As it turns out, this “MedianNorm” approach is implemented in the DE analysis package I was using (EBSeq[2]) and is used by default. However, I wanted to confirm that normalization was working as expected, so I went ahead and implemented an R script to plot the distributions of expression values before and after normalization for my dozen or so samples. Here is what the distributions look like before normalization…

…and here is what they look like post-normalization.

Needless to say, I had a lot more confidence going forward once I had visually confirmed that the normalization did what I expected it to do.

The R script I used to generate the before and after plots is available on GitHub, and is part of a hodge-podge RNA-Seq analysis toolkit I’ve been cobbling together for the last few months. Having a script like this on hand will be really helpful as I work on similar projects in the future.


  1. Anders S, Huber W (2010) Differential expression analysis for sequence count data. Genome Biology 2010, 11:R106, doi:10.1186/gb-2010-11-10-r106.
  2. Leng N, Dawson JA, Thomson JA, Ruotti V, Rissman AI, Smits BMG, Haag JD, Gould MN, Stewart RM, Kendziorski C (2013) EBSeq: an empirical Bayes hierarchical model for inference in RNA-seq experiments. Bioinformatics, 29(8): 1035-1043, doi:10.1093/bioinformatics/btt087.

Permutation testing for differential expression analysis

Permutation testing is a pretty common non-parametric statistical test used to test how unlikely a particular outcome is. It involves calculating a statistic of interest from your data, followed by several rounds of randomly shuffling sample labels and recalculating the test statistic. Observing the proportion of times a random outcome is as extreme as the originally calculated outcome helps to get a sense for how likely that outcome is the result of random chance.

I’ve recently been involved in an RNA-Seq analysis, particularly looking at differential expression in paper wasps. With 6 biological replicates each from 2 different castes (queens and workers), I measured expression values and used these to identify genes expressed differentially between the castes. There were a few concerns with the preliminary analyses, so in addition to exploring the data in a bit more depth we also wanted to test the reliability of the analysis I had just done. Enter the permutation test.

The idea here is simple. The first step is to run the differential expression analysis with the correct sample labels (which I already did). Next, randomly shuffle the sample labels so that some “queen” samples are labeled “worker” and vice versa. Now, run the differential expression analysis again and note the number of genes designated as differentially expressed. Then simply repeat the label shuffling and re-analysis enough times to get a good idea of what’s going on.

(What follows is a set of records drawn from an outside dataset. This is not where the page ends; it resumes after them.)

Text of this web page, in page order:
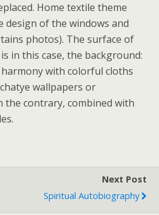
Home textile theme
design of the windows and
photos). The surface of
in this case, the background:
with colorful cloths
wallpapers or
the contrary, combined with
Next Post
Spiritual Autobiography
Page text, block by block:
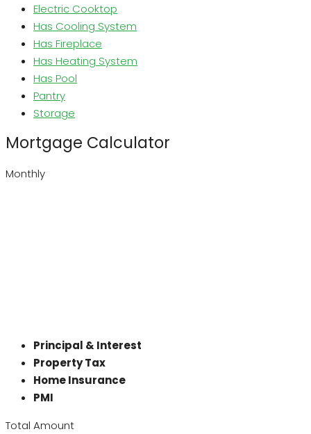
Electric Cooktop
Has Cooling System
Has Fireplace
Has Heating System
Has Pool
Pantry
Storage
Mortgage Calculator
Monthly
Principal & Interest
Property Tax
Home Insurance
PMI
Total Amount
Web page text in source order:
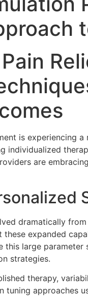
is experiencing
individualized
are
dramatically
expanded
large
strategies.
therapy,
tuning approaches
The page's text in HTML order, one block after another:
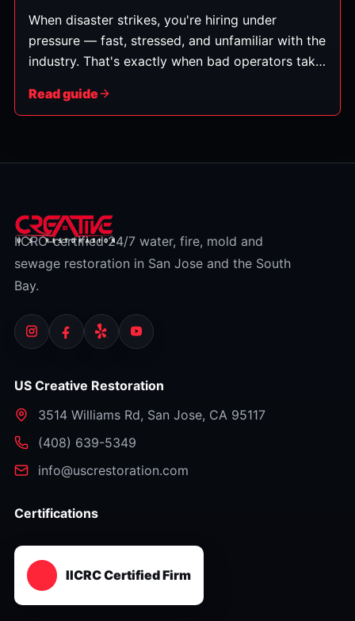
When disaster strikes, you're hiring under
pressure — fast, stressed, and unfamiliar with the
industry. That's exactly when bad operators take
genuinely matters, and the red flags worth
Read guide
IICRC-certified 24/7 water, fire, mold and
sewage restoration in San Jose and the South
Bay.
US Creative Restoration
3514 Williams Rd, San Jose, CA 95117
⁦(408) 639-5349⁩
info@uscrestoration.com
Certifications
IICRC Certified Firm
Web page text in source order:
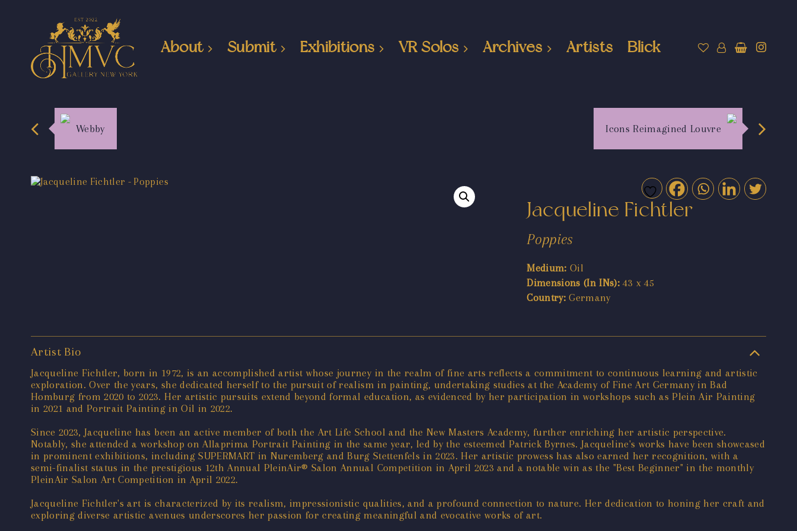
About Submit Exhibitions VR Solos Archives Artists Blick
Webby Icons Reimagined Louvre
Jacqueline Fichtler
Poppies
Medium: Oil
Dimensions (In INs): 43 x 45
Country: Germany
Artist Bio
Jacqueline Fichtler, born in 1972, is an accomplished artist whose journey in the realm of fine arts reflects a commitment to continuous learning and artistic
exploration. Over the years, she dedicated herself to the pursuit of realism in painting, undertaking studies at the Academy of Fine Art Germany in Bad
Homburg from 2020 to 2023. Her artistic pursuits extend beyond formal education, as evidenced by her participation in workshops such as Plein Air Painting
in 2021 and Portrait Painting in Oil in 2022.
Since 2023, Jacqueline has been an active member of both the Art Life School and the New Masters Academy, further enriching her artistic perspective.
Notably, she attended a workshop on Allaprima Portrait Painting in the same year, led by the esteemed Patrick Byrnes. Jacqueline's works have been showcased
in prominent exhibitions, including SUPERMART in Nuremberg and Burg Stettenfels in 2023. Her artistic prowess has also earned her recognition, with a
semi-finalist status in the prestigious 12th Annual PleinAir® Salon Annual Competition in April 2023 and a notable win as the "Best Beginner" in the monthly
PleinAir Salon Art Competition in April 2022.
Jacqueline Fichtler's art is characterized by its realism, impressionistic qualities, and a profound connection to nature. Her dedication to honing her craft and
exploring diverse artistic avenues underscores her passion for creating meaningful and evocative works of art.

The expectation is that if I label some of my “queens” as “workers” and some of my “workers” as “queens”, and then try to look for consistent queen-vs-worker differences in gene expression, the mislabeled samples will cancel each other out to a large extent and confound the analysis. Due to technical and biological variation, we expect to still identify some differentially expressed genes even with shuffled labels, but nowhere near the number we identify when using the correct labeling. If random permutations of the sample labels frequently produce similar number of differentially expressed genes as the correct labeling, there may be issues with the data that need additional attention. This was the case with my analysis, and I wonder how many scientists out there conduct RNA-Seq experiments without doing such basic quality assessment as this.

The script I implemented to facilitate permutation testing for my RNA-Seq analysis is available at The good news is that many of the most popular differential expression analysis packages are freely available from R/Bioconductor and use a similar input format, so if your data are already formatted for differential expression analysis there’s a good chance this script will work out-of-the-box for you.